### AIM OF THE EXERCISE
With the pictures left aside, write out exactly the lines of the listing below from the line with "Return the mantissa" to the line with "For each line below, return its bounding", both included, and only those.

### EXCERPTED DATA
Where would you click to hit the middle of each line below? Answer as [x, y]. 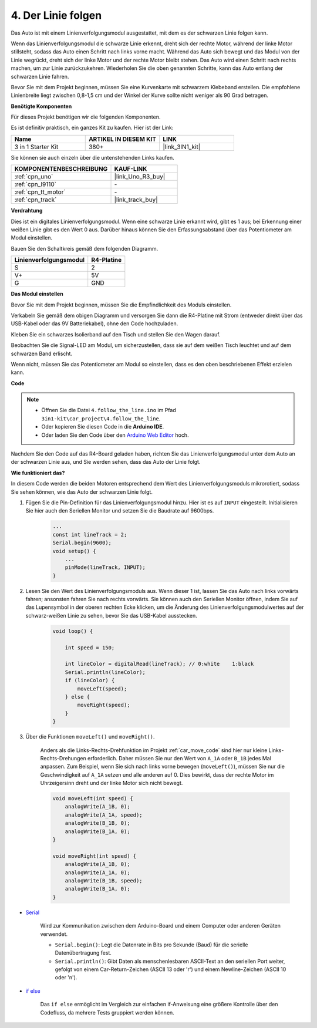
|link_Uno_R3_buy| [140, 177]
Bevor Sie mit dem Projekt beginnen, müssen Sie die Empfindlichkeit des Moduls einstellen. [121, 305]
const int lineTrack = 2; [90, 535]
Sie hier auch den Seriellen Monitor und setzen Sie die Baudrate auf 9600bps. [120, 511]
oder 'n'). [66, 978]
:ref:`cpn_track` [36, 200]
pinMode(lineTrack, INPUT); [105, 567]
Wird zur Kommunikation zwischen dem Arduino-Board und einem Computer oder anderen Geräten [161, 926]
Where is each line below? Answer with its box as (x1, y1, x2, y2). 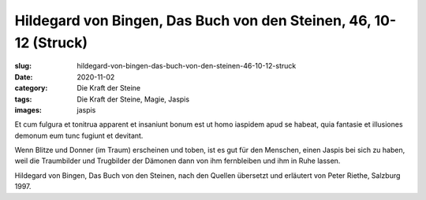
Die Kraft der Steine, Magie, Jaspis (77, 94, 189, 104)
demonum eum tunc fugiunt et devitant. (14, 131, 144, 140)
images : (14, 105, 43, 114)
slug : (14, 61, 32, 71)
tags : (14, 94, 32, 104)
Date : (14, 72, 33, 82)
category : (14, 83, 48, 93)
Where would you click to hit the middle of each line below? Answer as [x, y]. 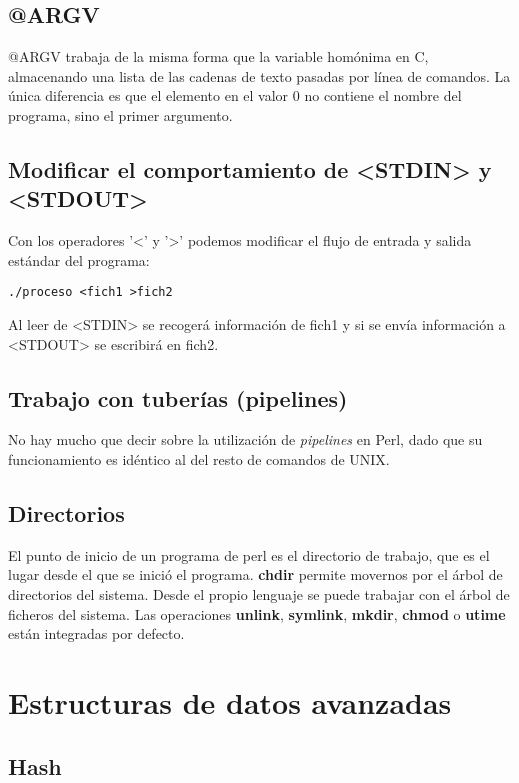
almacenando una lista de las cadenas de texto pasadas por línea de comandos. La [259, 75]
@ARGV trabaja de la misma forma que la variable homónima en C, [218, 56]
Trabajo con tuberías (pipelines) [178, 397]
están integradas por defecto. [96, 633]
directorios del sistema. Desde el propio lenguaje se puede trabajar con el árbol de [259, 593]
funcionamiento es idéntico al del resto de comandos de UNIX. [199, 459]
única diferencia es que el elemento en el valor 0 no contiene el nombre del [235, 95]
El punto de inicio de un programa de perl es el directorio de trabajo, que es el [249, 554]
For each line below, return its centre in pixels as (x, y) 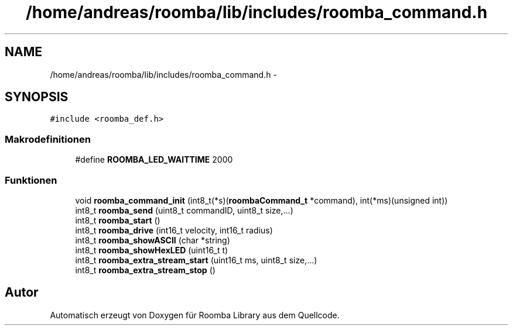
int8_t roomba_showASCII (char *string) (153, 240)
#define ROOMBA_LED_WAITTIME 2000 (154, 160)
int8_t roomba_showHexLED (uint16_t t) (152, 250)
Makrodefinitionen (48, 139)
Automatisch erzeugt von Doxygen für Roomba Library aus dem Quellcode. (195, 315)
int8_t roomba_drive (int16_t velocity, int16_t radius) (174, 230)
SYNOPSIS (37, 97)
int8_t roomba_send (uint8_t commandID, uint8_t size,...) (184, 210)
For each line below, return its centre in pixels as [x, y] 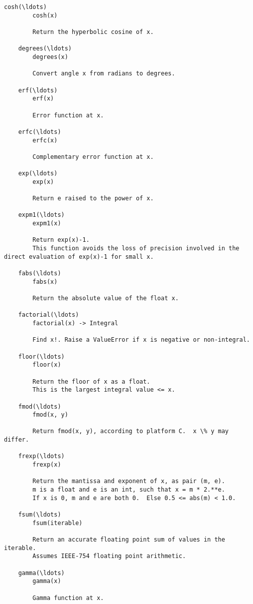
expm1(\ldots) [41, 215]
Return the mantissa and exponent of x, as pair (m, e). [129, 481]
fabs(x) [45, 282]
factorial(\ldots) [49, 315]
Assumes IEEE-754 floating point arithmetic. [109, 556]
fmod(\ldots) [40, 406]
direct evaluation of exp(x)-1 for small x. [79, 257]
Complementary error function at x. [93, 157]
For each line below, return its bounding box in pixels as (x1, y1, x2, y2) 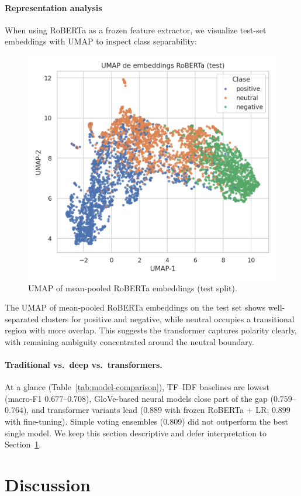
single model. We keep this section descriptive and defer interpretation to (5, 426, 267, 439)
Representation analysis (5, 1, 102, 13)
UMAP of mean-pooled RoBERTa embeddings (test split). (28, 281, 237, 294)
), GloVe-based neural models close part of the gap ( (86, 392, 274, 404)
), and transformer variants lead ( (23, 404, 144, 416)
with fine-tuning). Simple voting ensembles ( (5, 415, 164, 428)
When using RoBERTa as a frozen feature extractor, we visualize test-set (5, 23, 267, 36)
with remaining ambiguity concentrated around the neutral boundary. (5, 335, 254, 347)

### SOLUTION TO THIS PROBLEM
Return the mantissa and exponent of x, as pair (m, e). [129, 481]
fabs(x) [45, 282]
factorial(\ldots) [49, 315]
Assumes IEEE-754 floating point arithmetic. [109, 556]
fmod(\ldots) [40, 406]
direct evaluation of exp(x)-1 for small x. [79, 257]
Complementary error function at x. [93, 157]
For each line below, return its bounding box in pixels as (x1, y1, x2, y2) 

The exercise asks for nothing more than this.